Et ce n'est pas fini! Ce nouvel engagement envers le jeu au sol a eu des répercussions sur d'autres facettes du jeu des Cards. Vous voyez, quand vous prenez la décision de mettre plus d'accent sur le jeu au sol, eh bien vous le pratiquez davantage. Il n'y a alors pas que l'attaque qui s'améliore, votre front défensif prend du galon. Ce n'est quand même pas un hasard si les Cards ont excellé pour contrer le jeu au sol en éliminatoires.
Les Cards peuvent remercier leur entraîneur pour avoir serré la vis. Quand tu te prépares à affronter un rouleau-compresseur comme les Steelers, tu sais que les chances que tu en manges une sincère pendant toute la rencontre sont assez élevées. Dans ce temps-là, aussi bien être prêt à payer le prix et les Cards version 2.0, grâce à cette décision de leur entraîneur à quelques jours de Noël, le sont, prêts.
Le chat et la souris
Ceci étant dit, les Cards pourraient facilement baisser les bras devant la tâche qui les attend. Après tout, malgré toutes les bonnes choses qu'ils ont accomplies dernièrement, ils se préparent à affronter la grosse machine des Steelers.
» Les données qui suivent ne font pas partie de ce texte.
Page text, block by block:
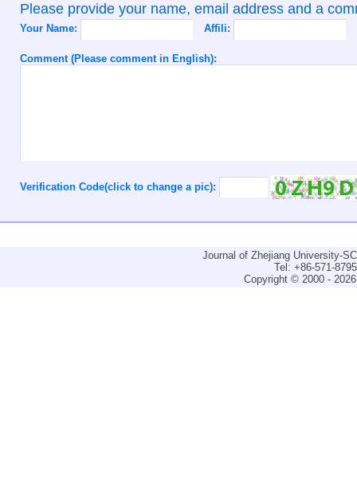
Please provide your name, email address and a
Your Name: Affili:
Comment (Please comment in English):
Verification Code(click to change a pic):
Journal of Zhejiang University-
Tel: +86-571-
Copyright © 2000 -

S'ils veulent se consoler, les Cards n'ont qu'à faire leurs devoirs et ils s'apercevront que personne n'a été en mesure de courir contre Pittsburgh cette année. Donc si ça foire, il ne faut pas le prendre personnel! Mais plus sérieusement, c'est là que réside la clé : les Cards devront être patients même s'ils ont l'impression d'envoyer leurs porteurs sur un mur de briques. Il ne faut pas qu'ils tombent dans le piège d'insister avec la passe et de se retrouver devant des troisièmes essais et long.
J'ai hâte d'observer la stratégie qu'utiliseront les Cards. L'œil attentif pourrait assister à une belle partie d'échec lors de ce Super Bowl.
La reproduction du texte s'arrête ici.